Nessa perspectiva, um ambiente educativo criado com as crianças e para as crianças precisa de intencionalidade educativa de um adulto competente que seja autoridade. Autoridade não é ter todas as respostas e certezas,pelo contrário, é ser consciente da sua responsabilidade e do compromisso assumido. É ser flexível e estar aberto para incorporar os imprevistos, desvios, dúvidas e incertezas que todo viver proporciona. É compreender que as teorias são provisórias e que o não saber é sempre uma oportunidade de nos movermos em busca de soluções projetando possíveis caminhos a seguir (o que os italianos chamam de “Progettazione” )[1].

[1]
O termo progettazione não tem tradução na língua portuguesa. Segundo FOCCHI podemos entender o termo como processo de investigação e construção da experiência educativa, em que as hipóteses de significado e as condições de desenvolvimento dos contextos de aprendizagem são definidas, recursivamente, em uma perspectiva aberta, flexível e situada.

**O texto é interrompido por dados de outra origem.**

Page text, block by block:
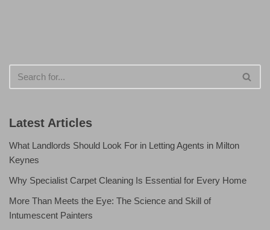
Latest Articles
What Landlords Should Look For in Letting Agents in Milton
Keynes
Why Specialist Carpet Cleaning Is Essential for Every Home
More Than Meets the Eye: The Science and Skill of
Intumescent Painters
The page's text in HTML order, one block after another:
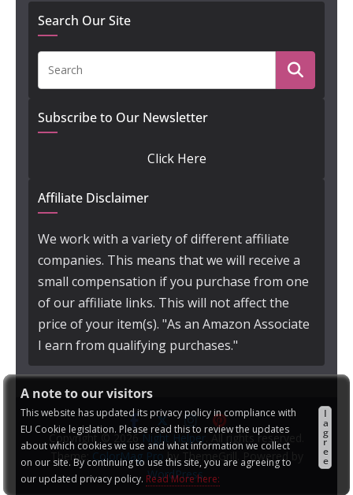
A note to our visitors
This website has updated its privacy policy in compliance with
EU Cookie legislation. Please read this to review the updates
about which cookies we use and what information we collect
on our site. By continuing to use this site, you are agreeing to
our updated privacy policy. Read More here:
I
a
g
r
e
e
Search Our Site
Subscribe to Our Newsletter
Click Here
Affiliate Disclaimer
We work with a variety of different affiliate
companies. This means that we will receive a
small compensation if you purchase from one
of our affiliate links. This will not affect the
price of your item(s). "As an Amazon Associate
I earn from qualifying purchases."
Copyright © 2026Night Helper . All rights reserved.
Theme: ColorMag Pro by ThemeGrill. Powered by
WordPress.
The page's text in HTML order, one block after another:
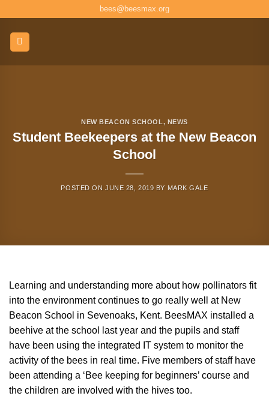
content
bees@beesmax.org
NEW BEACON SCHOOL, NEWS
Student Beekeepers at the New Beacon
School
POSTED ONJUNE 28, 2019 BY MARK GALE
Learning and understanding more about how pollinators fit
into the environment continues to go really well at New
Beacon School in Sevenoaks, Kent. BeesMAX installed a
beehive at the school last year and the pupils and staff
have been using the integrated IT system to monitor the
activity of the bees in real time. Five members of staff have
been attending a ‘Bee keeping for beginners’ course and
the children are involved with the hives too.
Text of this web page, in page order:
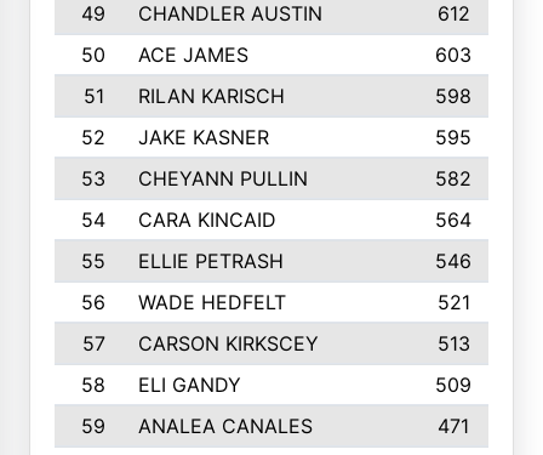
49
CHANDLER AUSTIN
612
50
ACE JAMES
603
51
RILAN KARISCH 598
52
JAKE KASNER
595
53
CHEYANN PULLIN
582
54
CARA KINCAID
564
55
ELLIE PETRASH
546
56
WADE HEDFELT
521
57
CARSON KIRKSCEY
513
58
ELI GANDY
509
59
ANALEA CANALES
471
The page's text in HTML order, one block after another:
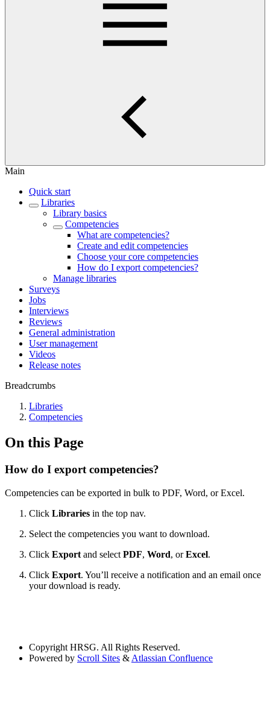
Main
Quick start
Libraries
Library basics
Competencies
What are competencies?
Create and edit competencies
Choose your core competencies
How do I export competencies?
Manage libraries
Surveys
Jobs
Interviews
Reviews
General administration
User management
Videos
Release notes
Breadcrumbs
Libraries
Competencies
On this Page
How do I export competencies?
Competencies can be exported in bulk to PDF, Word, or Excel.
Click Libraries in the top nav.
Select the competencies you want to download.
Click Export and select PDF, Word, orExcel.
Click Export. You’ll receive a notification and an email once
your download is ready.
Copyright HRSG. All Rights Reserved.
Powered by Scroll Sites & Atlassian Confluence
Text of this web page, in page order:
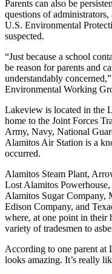
Parents can also be
questions of
U.S. Environmental
suspected.
“Just because a school
be reason for parents and
understandably
Environmental Working
Lakeview is located in the
home to the Joint Forces
Army, Navy, National
Alamitos Air Station is a
occurred.
Alamitos Steam Plant,
Lost Alamitos
Alamitos Sugar Company,
Edison Company, and
where, at one point in their
variety of tradesmen to
According to one parent at
looks amazing. It’s really
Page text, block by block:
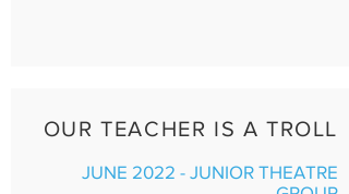
OUR TEACHER IS A TROLL
JUNE 2022 - JUNIOR THEATRE
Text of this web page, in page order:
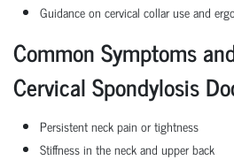
Guidance on cervical collar use and
Common Symptoms
Cervical Spondylosis
Persistent neck pain or tightness
Stiffness in the neck and upper back
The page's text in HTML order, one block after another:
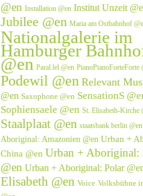
@en Installation @en Institut Unzeit
Jubilee @en Maria am Ostbahnhof
Nationalgalerie im
Hamburger
@en Paral.lel @en PianoPianoForteForte
Podewil @en Relevant
@en Saxophone @en SensationS
Sophiensaele @en St. Elisabeth-Kirche
Staalplaat @en staatsbank berlin @en
Aboriginal: Amazonien @en Urban +
China @en Urban + Aboriginal:
@en Urban + Aboriginal: Polar
Elisabeth @en Voice Volksbühne
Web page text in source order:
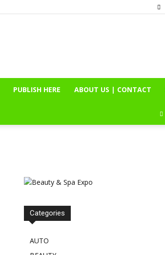
PUBLISH HERE ABOUT US | CONTACT
Categories
AUTO
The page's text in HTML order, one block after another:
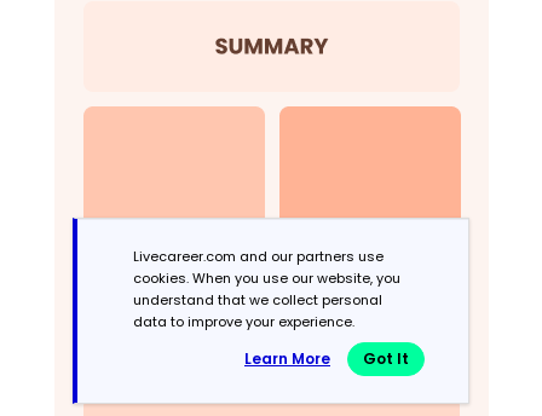
Livecareer.com and our partners use
cookies. When you use our website, you
understand that we collect personal
data to improve your experience.
Learn More Got It
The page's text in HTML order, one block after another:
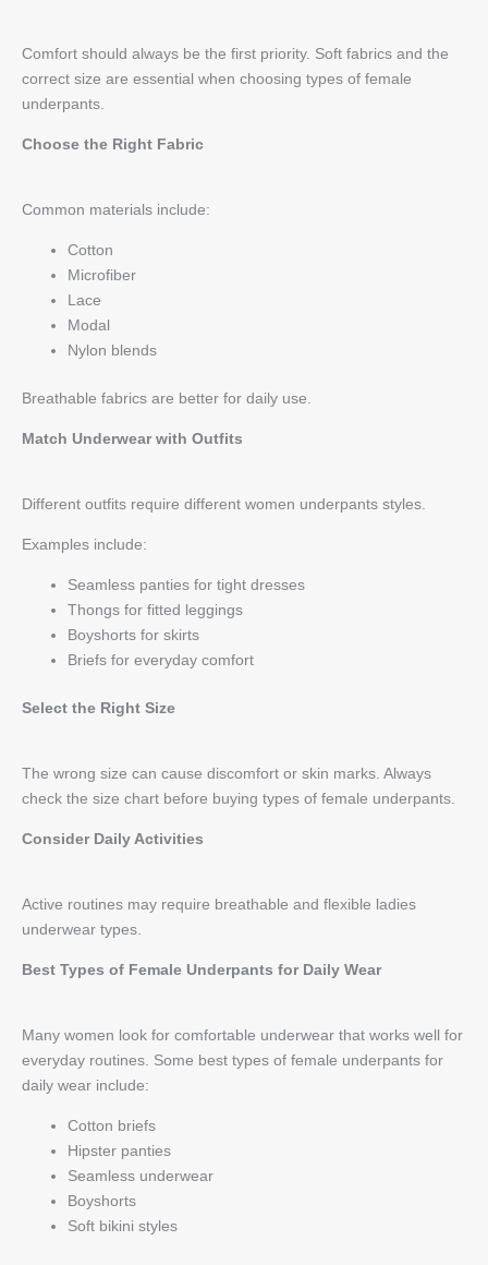
Comfort should always be the first priority. Soft fabrics and the
correct size are essential when choosing types of female
underpants.
Choose the Right Fabric
Common materials include:
Cotton
Microfiber
Lace
Modal
Nylon blends
Breathable fabrics are better for daily use.
Match Underwear with Outfits
Different outfits require different women underpants styles.
Examples include:
Seamless panties for tight dresses
Thongs for fitted leggings
Boyshorts for skirts
Briefs for everyday comfort
Select the Right Size
The wrong size can cause discomfort or skin marks. Always
check the size chart before buying types of female underpants.
Consider Daily Activities
Active routines may require breathable and flexible ladies
underwear types.
Best Types of Female Underpants for Daily Wear
Many women look for comfortable underwear that works well for
everyday routines. Some best types of female underpants for
daily wear include:
Cotton briefs
Hipster panties
Seamless underwear
Boyshorts
Soft bikini styles
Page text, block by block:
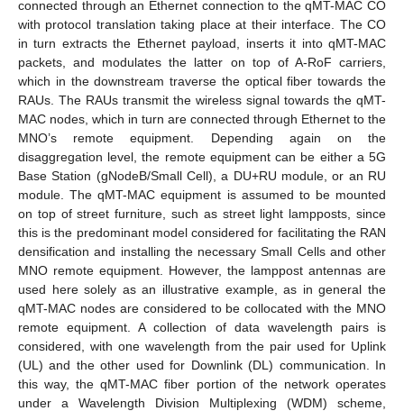
connected through an Ethernet connection to the qMT-MAC CO
with protocol translation taking place at their interface. The CO
in turn extracts the Ethernet payload, inserts it into qMT-MAC
packets, and modulates the latter on top of A-RoF carriers,
which in the downstream traverse the optical fiber towards the
RAUs. The RAUs transmit the wireless signal towards the qMT-
MAC nodes, which in turn are connected through Ethernet to the
MNO’s remote equipment. Depending again on the
disaggregation level, the remote equipment can be either a 5G
Base Station (gNodeB/Small Cell), a DU+RU module, or an RU
module. The qMT-MAC equipment is assumed to be mounted
on top of street furniture, such as street light lampposts, since
this is the predominant model considered for facilitating the RAN
densification and installing the necessary Small Cells and other
MNO remote equipment. However, the lamppost antennas are
used here solely as an illustrative example, as in general the
qMT-MAC nodes are considered to be collocated with the MNO
remote equipment. A collection of data wavelength pairs is
considered, with one wavelength from the pair used for Uplink
(UL) and the other used for Downlink (DL) communication. In
this way, the qMT-MAC fiber portion of the network operates
under a Wavelength Division Multiplexing (WDM) scheme,
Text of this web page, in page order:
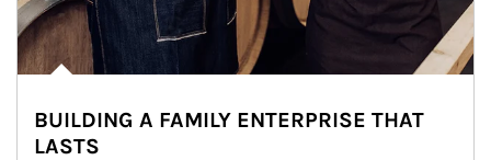
BUILDING A FAMILY ENTERPRISE THAT
LASTS

Para que possamos criar uma harmonia entre os propósitos das crianças e a intencionalidade educativa, criando sentido no fazer cotidiano, precisamos construir documentos que nos ajudem a planejar, refletir e compartilhar o cotidiano para que possamos compreender a complexidade das relações que se dão nas escolas de infância e a força expressa nas manifestações infantis.

Antes de tudo, precisamos aprender a olhar e a se perguntar sobre o nosso próprio fazer, por isso a necessidade de abrir espaços dia a dia para o “saber da experiência”. Porque a experiência não está no âmbito conceitual. Somente quando estivermos atravessados pelos sentidos do corpo, seremos capazes de romper com a lógica da atividade, do FAZER, para a lógica da experiência, do SER .

“As pedagogias participativas desenvolvem uma compreensão específica da imagem de criança como coconstrutora competente, que negocia por meio de processos comunicativos na sua participação na aprendizagem … a documentação não nos revela apenas a aprendizagem das crianças, ela revela a aprendizagem das crianças em um contexto, num contexto pedagógico específico, no âmbito de uma pedagogia específica, o que significa que revela também o ensino.”(OLIVEIRA FORMOSINHO e PASCAL,2019).

A documentação pedagógica abre diálogos com a comunidade não apenas sobre as infâncias e suas linguagens, mas sobre nossas concepções de educação, educador e sociedade e nos coloca a responsabilidade de, enquanto adultos, pensarmos e refletirmos que o cotidiano que promovemos às nossas crianças reflete o nosso desejo de sociedade.

Alguns pontos de vista podem mudar a maneira como percebemos as coisas, a vida, um lugar . A documentação pedagógica como instrumento de negociação de sentido, amplia nossas lentes culturais e nos TRANSborda. Inscreve e nos inscreve no curso da história, faz memória, deixa rastros e nos devolve os sentidos da vida. Isso talvez explique o porque a documentação pedagógica é considerada por tantos uma arma poderosa para romper com os discursos opressivos.